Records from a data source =
-------------------------
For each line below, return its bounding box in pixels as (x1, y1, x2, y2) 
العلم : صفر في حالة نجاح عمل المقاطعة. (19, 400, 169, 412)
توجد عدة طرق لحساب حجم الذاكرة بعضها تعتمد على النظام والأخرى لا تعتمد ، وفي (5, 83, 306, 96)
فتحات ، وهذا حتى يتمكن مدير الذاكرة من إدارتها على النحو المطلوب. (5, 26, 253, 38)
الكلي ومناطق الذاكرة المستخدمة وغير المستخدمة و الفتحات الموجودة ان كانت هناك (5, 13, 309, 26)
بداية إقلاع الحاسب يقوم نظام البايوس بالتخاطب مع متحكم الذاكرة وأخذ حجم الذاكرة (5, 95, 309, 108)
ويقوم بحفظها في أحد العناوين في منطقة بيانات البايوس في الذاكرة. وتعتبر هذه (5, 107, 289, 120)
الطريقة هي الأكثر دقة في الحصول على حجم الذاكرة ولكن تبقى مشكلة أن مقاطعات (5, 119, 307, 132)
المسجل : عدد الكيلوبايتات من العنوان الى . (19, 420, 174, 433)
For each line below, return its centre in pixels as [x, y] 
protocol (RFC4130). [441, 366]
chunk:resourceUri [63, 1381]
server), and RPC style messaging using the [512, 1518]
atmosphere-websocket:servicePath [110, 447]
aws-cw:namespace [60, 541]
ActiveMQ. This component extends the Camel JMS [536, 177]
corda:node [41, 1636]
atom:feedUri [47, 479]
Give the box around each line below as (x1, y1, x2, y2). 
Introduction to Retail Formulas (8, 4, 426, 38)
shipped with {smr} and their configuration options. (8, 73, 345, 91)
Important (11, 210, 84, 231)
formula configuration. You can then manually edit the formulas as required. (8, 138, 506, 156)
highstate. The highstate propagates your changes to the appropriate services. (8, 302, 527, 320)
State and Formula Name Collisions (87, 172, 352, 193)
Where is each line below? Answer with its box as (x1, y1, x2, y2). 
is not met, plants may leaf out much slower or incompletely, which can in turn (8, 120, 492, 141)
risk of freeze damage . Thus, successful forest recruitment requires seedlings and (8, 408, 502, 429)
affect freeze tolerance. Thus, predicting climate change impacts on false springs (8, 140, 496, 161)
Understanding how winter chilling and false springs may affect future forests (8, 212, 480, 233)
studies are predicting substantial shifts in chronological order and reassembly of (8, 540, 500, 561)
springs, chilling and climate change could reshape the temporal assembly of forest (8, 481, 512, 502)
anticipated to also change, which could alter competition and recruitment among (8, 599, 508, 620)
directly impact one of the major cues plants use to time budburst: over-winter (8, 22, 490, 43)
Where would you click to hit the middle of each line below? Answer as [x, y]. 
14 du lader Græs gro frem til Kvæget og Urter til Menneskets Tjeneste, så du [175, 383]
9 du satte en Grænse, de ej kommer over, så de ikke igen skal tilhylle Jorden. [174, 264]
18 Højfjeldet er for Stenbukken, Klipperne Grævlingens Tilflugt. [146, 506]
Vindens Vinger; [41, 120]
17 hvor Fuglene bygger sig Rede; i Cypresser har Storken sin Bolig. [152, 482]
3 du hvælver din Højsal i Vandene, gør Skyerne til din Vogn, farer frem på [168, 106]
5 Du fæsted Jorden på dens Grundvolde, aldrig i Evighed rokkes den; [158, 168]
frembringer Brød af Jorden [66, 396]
-------------------------
WHAT TO DO =
Give back all the records above exactly. Keep every word.

FINISHED EXERCISE =
For each line below, return its bounding box in pixels as (x1, y1, x2, y2) 
العلم : صفر في حالة نجاح عمل المقاطعة. (19, 400, 169, 412)
توجد عدة طرق لحساب حجم الذاكرة بعضها تعتمد على النظام والأخرى لا تعتمد ، وفي (5, 83, 306, 96)
فتحات ، وهذا حتى يتمكن مدير الذاكرة من إدارتها على النحو المطلوب. (5, 26, 253, 38)
الكلي ومناطق الذاكرة المستخدمة وغير المستخدمة و الفتحات الموجودة ان كانت هناك (5, 13, 309, 26)
بداية إقلاع الحاسب يقوم نظام البايوس بالتخاطب مع متحكم الذاكرة وأخذ حجم الذاكرة (5, 95, 309, 108)
ويقوم بحفظها في أحد العناوين في منطقة بيانات البايوس في الذاكرة. وتعتبر هذه (5, 107, 289, 120)
الطريقة هي الأكثر دقة في الحصول على حجم الذاكرة ولكن تبقى مشكلة أن مقاطعات (5, 119, 307, 132)
المسجل : عدد الكيلوبايتات من العنوان الى . (19, 420, 174, 433)
For each line below, return its centre in pixels as [x, y] 
protocol (RFC4130). [441, 366]
chunk:resourceUri [63, 1381]
server), and RPC style messaging using the [512, 1518]
atmosphere-websocket:servicePath [110, 447]
aws-cw:namespace [60, 541]
ActiveMQ. This component extends the Camel JMS [536, 177]
corda:node [41, 1636]
atom:feedUri [47, 479]
Give the box around each line below as (x1, y1, x2, y2). 
Introduction to Retail Formulas (8, 4, 426, 38)
shipped with {smr} and their configuration options. (8, 73, 345, 91)
Important (11, 210, 84, 231)
formula configuration. You can then manually edit the formulas as required. (8, 138, 506, 156)
highstate. The highstate propagates your changes to the appropriate services. (8, 302, 527, 320)
State and Formula Name Collisions (87, 172, 352, 193)
Where is each line below? Answer with its box as (x1, y1, x2, y2). 
is not met, plants may leaf out much slower or incompletely, which can in turn (8, 120, 492, 141)
risk of freeze damage . Thus, successful forest recruitment requires seedlings and (8, 408, 502, 429)
affect freeze tolerance. Thus, predicting climate change impacts on false springs (8, 140, 496, 161)
Understanding how winter chilling and false springs may affect future forests (8, 212, 480, 233)
studies are predicting substantial shifts in chronological order and reassembly of (8, 540, 500, 561)
springs, chilling and climate change could reshape the temporal assembly of forest (8, 481, 512, 502)
anticipated to also change, which could alter competition and recruitment among (8, 599, 508, 620)
directly impact one of the major cues plants use to time budburst: over-winter (8, 22, 490, 43)
Where would you click to hit the middle of each line below? Answer as [x, y]. 
14 du lader Græs gro frem til Kvæget og Urter til Menneskets Tjeneste, så du [175, 383]
9 du satte en Grænse, de ej kommer over, så de ikke igen skal tilhylle Jorden. [174, 264]
18 Højfjeldet er for Stenbukken, Klipperne Grævlingens Tilflugt. [146, 506]
Vindens Vinger; [41, 120]
17 hvor Fuglene bygger sig Rede; i Cypresser har Storken sin Bolig. [152, 482]
3 du hvælver din Højsal i Vandene, gør Skyerne til din Vogn, farer frem på [168, 106]
5 Du fæsted Jorden på dens Grundvolde, aldrig i Evighed rokkes den; [158, 168]
frembringer Brød af Jorden [66, 396]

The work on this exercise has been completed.